Dengan santai ku ambil sepotong roti panggang dan segelas susu Vanilla kesisi meja. Dan entah kenapa tiba-tiba suasana menjadi sunyi dan terdengan isakan bersamaan dengan langkan kaki mengenakan sepatu berat bergesekan dengan lantai bergitu tergesa-gesa.

​Ya, dia sosok laki-laki yang entah pantas atau tidak aku sebut sebagai Papa, berjalan terburu-buru meninggalakn ruang makan tanpa melihat dan menyapaku. Dan dibelakang kitchen set mama menyembunyikan isakan tangisnya. Perlahan mama ikut bergabung dengan ku ke sisi kiri meja makan.

​"Ra, kenapa duduk disana?

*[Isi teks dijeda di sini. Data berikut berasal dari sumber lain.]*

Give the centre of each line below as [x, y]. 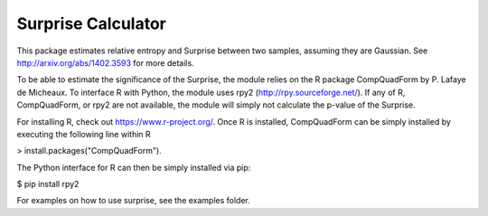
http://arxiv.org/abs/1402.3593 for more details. [105, 62]
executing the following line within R [84, 134]
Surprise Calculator [91, 23]
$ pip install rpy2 [48, 184]
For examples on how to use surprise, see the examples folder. [133, 201]
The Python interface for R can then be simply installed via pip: [134, 167]
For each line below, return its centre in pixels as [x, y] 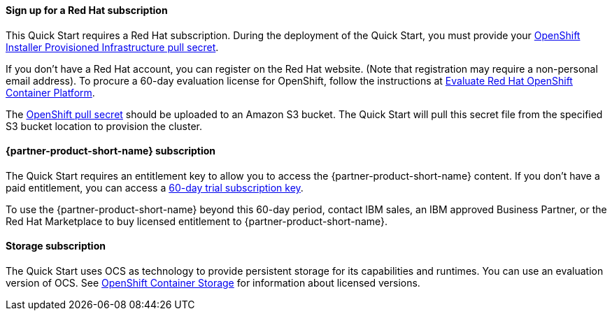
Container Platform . [50, 92]
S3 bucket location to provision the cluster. [104, 126]
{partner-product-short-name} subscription [111, 151]
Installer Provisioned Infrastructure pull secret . [112, 47]
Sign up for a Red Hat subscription [87, 10]
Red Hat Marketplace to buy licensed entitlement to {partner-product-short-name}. [197, 221]
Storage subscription [56, 246]
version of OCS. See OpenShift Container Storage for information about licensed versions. [213, 283]
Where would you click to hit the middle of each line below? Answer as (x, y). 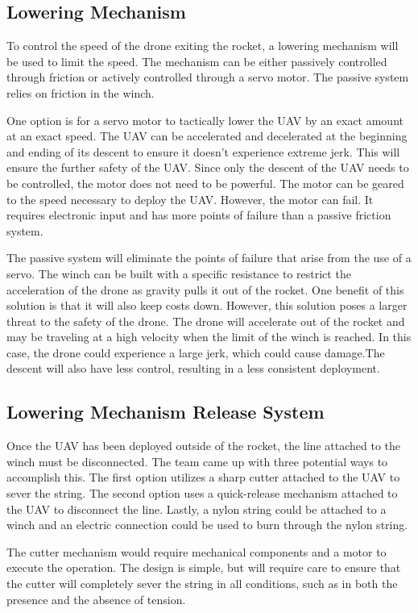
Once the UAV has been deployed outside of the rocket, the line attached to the (203, 446)
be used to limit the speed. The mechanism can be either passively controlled (197, 61)
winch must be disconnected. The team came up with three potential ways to (197, 461)
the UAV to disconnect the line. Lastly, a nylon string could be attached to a (197, 509)
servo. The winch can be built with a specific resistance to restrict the (179, 273)
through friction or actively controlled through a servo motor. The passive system (208, 77)
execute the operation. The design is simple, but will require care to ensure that (204, 567)
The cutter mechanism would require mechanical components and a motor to (197, 551)
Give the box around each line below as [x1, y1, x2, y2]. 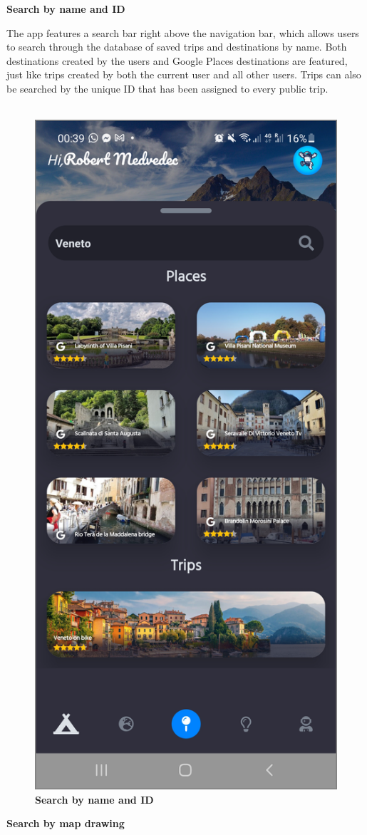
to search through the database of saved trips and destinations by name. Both [6, 39, 347, 54]
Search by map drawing [6, 816, 125, 831]
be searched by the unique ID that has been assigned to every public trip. [6, 81, 329, 95]
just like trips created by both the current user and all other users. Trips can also [6, 67, 361, 82]
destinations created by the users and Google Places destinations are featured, [6, 53, 348, 68]
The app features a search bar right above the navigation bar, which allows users [6, 25, 359, 40]

Sini, mau mama buatkan sup?" tanya mama dengan perhatian, terdengan suaranya sedikit parau menahan tangis.

​"Tidak apa, sedikit lagi habis" jawab ku memberikan seulas senyum.

"Mas, mau sarapan apa? Mama buatin sup mau?" ucap mama antusias melihat sosok laki-laki berumur tiga tahun diatasku yang baru saja keluar dari kamarnya dan duduk di samping kiri ku.

"Tidak, roti dan susu sudah cukup" jawabnya singkat dan mulai memakan rotinya.

Ya dia itu Neo kakak laki-laki ku, dia yang semalam menjemputku ditaman dan entah bagaimana dia tau bahwa aku sedang ada ditaman, dan selalu seperti itu.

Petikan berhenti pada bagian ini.